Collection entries
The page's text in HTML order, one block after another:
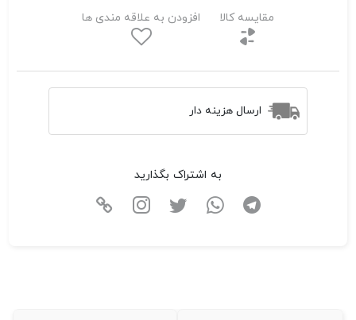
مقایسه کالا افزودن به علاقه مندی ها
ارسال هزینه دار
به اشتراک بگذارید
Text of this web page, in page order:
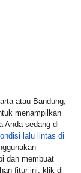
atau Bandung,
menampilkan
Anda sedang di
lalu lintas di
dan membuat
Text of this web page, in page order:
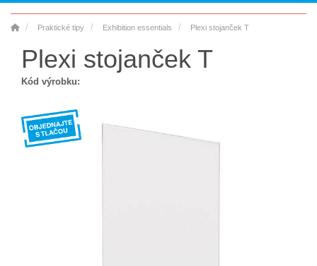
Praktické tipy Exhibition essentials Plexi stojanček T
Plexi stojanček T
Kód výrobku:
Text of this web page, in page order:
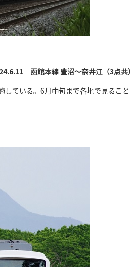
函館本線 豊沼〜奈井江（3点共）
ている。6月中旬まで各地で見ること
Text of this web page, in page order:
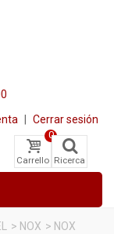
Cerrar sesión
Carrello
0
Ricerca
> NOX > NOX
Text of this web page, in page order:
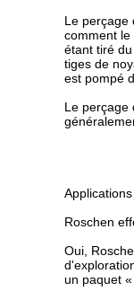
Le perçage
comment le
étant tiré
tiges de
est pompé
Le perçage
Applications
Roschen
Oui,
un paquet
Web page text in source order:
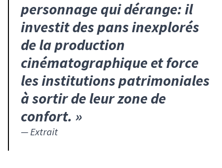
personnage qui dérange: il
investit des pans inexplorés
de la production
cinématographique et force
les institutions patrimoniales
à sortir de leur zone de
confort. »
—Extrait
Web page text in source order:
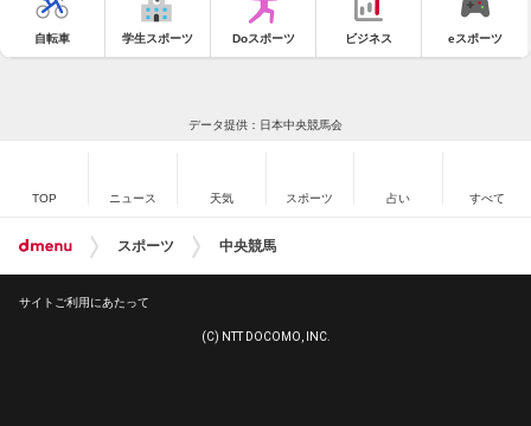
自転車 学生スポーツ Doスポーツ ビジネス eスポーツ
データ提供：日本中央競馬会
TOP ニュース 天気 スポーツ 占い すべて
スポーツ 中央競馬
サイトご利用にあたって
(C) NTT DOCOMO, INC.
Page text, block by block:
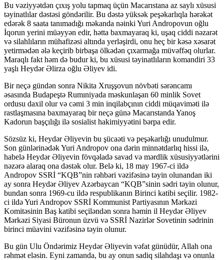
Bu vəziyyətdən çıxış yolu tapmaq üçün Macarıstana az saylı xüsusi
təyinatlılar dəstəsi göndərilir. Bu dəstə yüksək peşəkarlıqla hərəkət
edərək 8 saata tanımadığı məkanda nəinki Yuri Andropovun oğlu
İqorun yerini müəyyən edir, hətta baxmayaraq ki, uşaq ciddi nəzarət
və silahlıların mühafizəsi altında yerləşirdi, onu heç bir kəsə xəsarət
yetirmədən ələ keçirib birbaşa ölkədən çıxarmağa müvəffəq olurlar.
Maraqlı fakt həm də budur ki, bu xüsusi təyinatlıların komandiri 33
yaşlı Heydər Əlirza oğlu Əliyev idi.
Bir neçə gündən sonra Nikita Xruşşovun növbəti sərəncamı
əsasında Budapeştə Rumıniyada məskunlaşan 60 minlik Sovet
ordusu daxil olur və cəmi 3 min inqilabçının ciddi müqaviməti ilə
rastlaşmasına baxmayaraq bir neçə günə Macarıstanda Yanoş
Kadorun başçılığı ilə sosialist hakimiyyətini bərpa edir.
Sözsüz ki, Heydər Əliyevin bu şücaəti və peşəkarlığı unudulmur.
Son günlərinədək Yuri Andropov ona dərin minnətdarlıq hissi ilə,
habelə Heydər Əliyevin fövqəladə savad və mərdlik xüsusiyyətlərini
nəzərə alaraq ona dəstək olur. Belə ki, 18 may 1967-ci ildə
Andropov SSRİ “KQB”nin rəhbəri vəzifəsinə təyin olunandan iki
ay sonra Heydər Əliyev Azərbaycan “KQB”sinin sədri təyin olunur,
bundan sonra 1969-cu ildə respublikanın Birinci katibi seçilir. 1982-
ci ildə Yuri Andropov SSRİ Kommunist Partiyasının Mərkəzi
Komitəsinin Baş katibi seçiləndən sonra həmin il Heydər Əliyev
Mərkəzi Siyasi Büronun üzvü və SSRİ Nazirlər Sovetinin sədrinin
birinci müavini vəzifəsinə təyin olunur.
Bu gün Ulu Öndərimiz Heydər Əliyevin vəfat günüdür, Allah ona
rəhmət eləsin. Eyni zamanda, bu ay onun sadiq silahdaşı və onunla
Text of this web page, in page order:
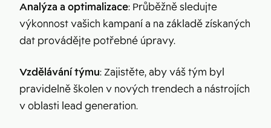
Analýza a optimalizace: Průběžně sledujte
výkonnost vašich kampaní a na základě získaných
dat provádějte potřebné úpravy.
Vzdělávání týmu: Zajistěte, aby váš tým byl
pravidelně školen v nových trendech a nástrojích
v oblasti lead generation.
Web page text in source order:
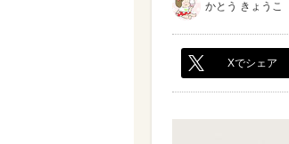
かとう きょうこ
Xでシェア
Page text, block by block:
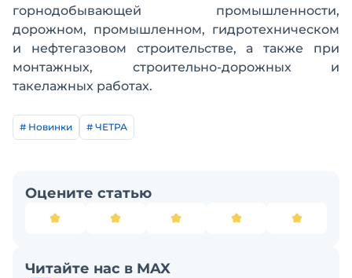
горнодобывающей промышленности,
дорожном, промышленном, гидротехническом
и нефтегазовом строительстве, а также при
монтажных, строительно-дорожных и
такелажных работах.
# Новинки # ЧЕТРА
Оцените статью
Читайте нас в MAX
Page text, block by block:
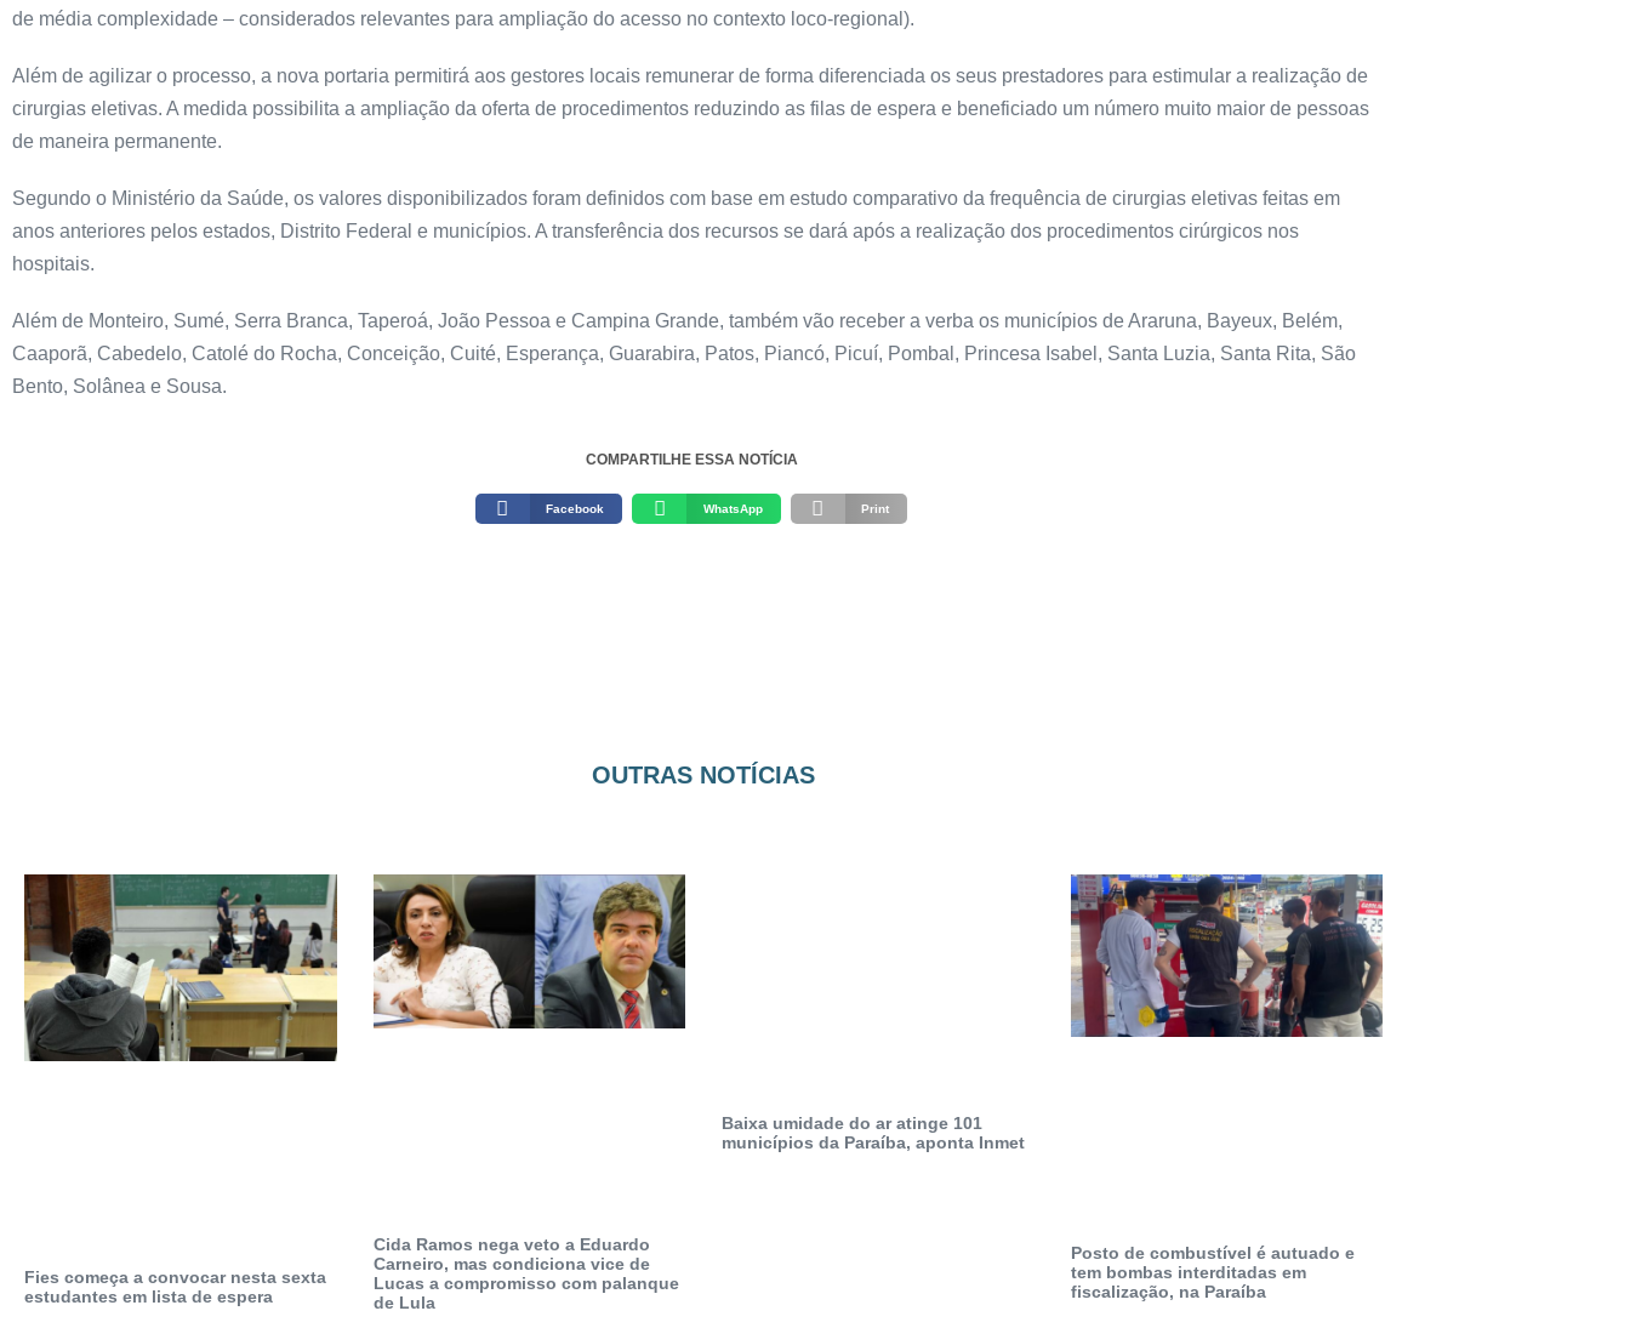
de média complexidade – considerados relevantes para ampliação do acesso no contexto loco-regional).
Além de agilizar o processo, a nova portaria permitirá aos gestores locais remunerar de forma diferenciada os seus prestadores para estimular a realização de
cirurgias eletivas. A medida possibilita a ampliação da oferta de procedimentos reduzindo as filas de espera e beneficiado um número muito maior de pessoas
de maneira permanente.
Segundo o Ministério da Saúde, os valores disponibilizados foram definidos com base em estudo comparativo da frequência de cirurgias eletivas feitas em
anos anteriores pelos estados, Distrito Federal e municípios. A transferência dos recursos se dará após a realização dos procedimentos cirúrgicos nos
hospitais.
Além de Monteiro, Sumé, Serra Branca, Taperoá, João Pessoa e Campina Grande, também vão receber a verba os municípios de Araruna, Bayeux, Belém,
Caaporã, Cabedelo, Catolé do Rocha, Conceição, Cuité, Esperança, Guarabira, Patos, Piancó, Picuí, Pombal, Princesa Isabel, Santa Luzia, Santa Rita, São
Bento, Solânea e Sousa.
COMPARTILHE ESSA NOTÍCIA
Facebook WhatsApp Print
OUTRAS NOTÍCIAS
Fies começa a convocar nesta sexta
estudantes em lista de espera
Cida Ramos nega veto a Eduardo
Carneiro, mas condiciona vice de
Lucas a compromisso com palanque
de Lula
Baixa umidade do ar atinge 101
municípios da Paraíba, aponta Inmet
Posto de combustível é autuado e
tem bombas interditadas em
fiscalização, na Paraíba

__Instructions to follow__.
Your reply should consist solely of the lines above, from the opening line through the line with "ay sonra Heydər", reproduced exactly and without pictures.

__Reply to the exercise__.
The page's text in HTML order, one block after another:
مقایسه کالا افزودن به علاقه مندی ها
ارسال هزینه دار
به اشتراک بگذارید
Text of this web page, in page order:
atau Bandung,
menampilkan
Anda sedang di
lalu lintas di
dan membuat
Text of this web page, in page order:
Praktické tipy Exhibition essentials Plexi stojanček T
Plexi stojanček T
Kód výrobku:
Text of this web page, in page order:
函館本線 豊沼〜奈井江（3点共）
ている。6月中旬まで各地で見ること
Text of this web page, in page order:
Cerrar sesión
Carrello
0
Ricerca
> NOX > NOX
Text of this web page, in page order:
Le perçage
comment le
étant tiré
tiges de
est pompé
Le perçage
Applications
Roschen
Oui,
un paquet
Web page text in source order:
personnage qui dérange: il
investit des pans inexplorés
de la production
cinématographique et force
les institutions patrimoniales
à sortir de leur zone de
confort. »
—Extrait
Web page text in source order:
自転車 学生スポーツ Doスポーツ ビジネス eスポーツ
データ提供：日本中央競馬会
TOP ニュース 天気 スポーツ 占い すべて
スポーツ 中央競馬
サイトご利用にあたって
(C) NTT DOCOMO, INC.
Page text, block by block:
Bu vəziyyətdən çıxış yolu tapmaq üçün Macarıstana az saylı xüsusi
təyinatlılar dəstəsi göndərilir. Bu dəstə yüksək peşəkarlıqla hərəkət
edərək 8 saata tanımadığı məkanda nəinki Yuri Andropovun oğlu
İqorun yerini müəyyən edir, hətta baxmayaraq ki, uşaq ciddi nəzarət
və silahlıların mühafizəsi altında yerləşirdi, onu heç bir kəsə xəsarət
yetirmədən ələ keçirib birbaşa ölkədən çıxarmağa müvəffəq olurlar.
Maraqlı fakt həm də budur ki, bu xüsusi təyinatlıların komandiri 33
yaşlı Heydər Əlirza oğlu Əliyev idi.
Bir neçə gündən sonra Nikita Xruşşovun növbəti sərəncamı
əsasında Budapeştə Rumıniyada məskunlaşan 60 minlik Sovet
ordusu daxil olur və cəmi 3 min inqilabçının ciddi müqaviməti ilə
rastlaşmasına baxmayaraq bir neçə günə Macarıstanda Yanoş
Kadorun başçılığı ilə sosialist hakimiyyətini bərpa edir.
Sözsüz ki, Heydər Əliyevin bu şücaəti və peşəkarlığı unudulmur.
Son günlərinədək Yuri Andropov ona dərin minnətdarlıq hissi ilə,
habelə Heydər Əliyevin fövqəladə savad və mərdlik xüsusiyyətlərini
nəzərə alaraq ona dəstək olur. Belə ki, 18 may 1967-ci ildə
Andropov SSRİ “KQB”nin rəhbəri vəzifəsinə təyin olunandan iki
ay sonra Heydər Əliyev Azərbaycan “KQB”sinin sədri təyin olunur,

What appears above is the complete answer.